Performance Considerations when Loading Texts

Important:

InterSystems has deprecated InterSystems IRIS® Natural Language Processing (NLP). It may be removed from future versions of InterSystems products. The following documentation is provided as reference for existing users only. Existing users who would like assistance identifying an alternative solution should contact the WRCOpens in a new tab.
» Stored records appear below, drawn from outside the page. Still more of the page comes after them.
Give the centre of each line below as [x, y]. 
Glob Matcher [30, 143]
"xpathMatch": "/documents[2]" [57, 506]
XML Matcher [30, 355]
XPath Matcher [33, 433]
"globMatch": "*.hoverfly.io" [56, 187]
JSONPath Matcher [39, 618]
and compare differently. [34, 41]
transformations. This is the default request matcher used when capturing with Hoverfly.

Because NLP typically handles large amounts of text data, the following InterSystems IRIS data platform performance considerations should be heeded when loading source text:

Before starting a batch load of a significant number of sources, stop database journaling. Once the batch load completes, make sure to restart journaling. Refer to the “Journaling” chapter of the Data Integrity Guide for information on stopping and restarting journaling.
Before starting a batch load of a significant number of sources (or a small number of very large sources), set the global buffer pool to a size large enough to handle this operation. NLP indexing creates a large number of temporary globals. If the global buffer pool is not large enough to handle these temporary globals in memory, they are written to disk. These disk I/O operations can significantly affect NLP performance. Refer to “Memory and Startup Settings” for more information.
NLP indexing requires substantially more disk space than the space occupied by the source texts. The approximate space requirements for temporary and permanent globals are described in “Globals and Space Requirements” section of the “Implementation” chapter of this manual.
Do not configure more language support than is required for your sources. Your NLP Configuration should specify only those languages that are actually found in your sources. If all of your sources are in one language, do not specify automatic language identification. Unless n-grams are required for the language, do not set the EnableNgrams domain parameter.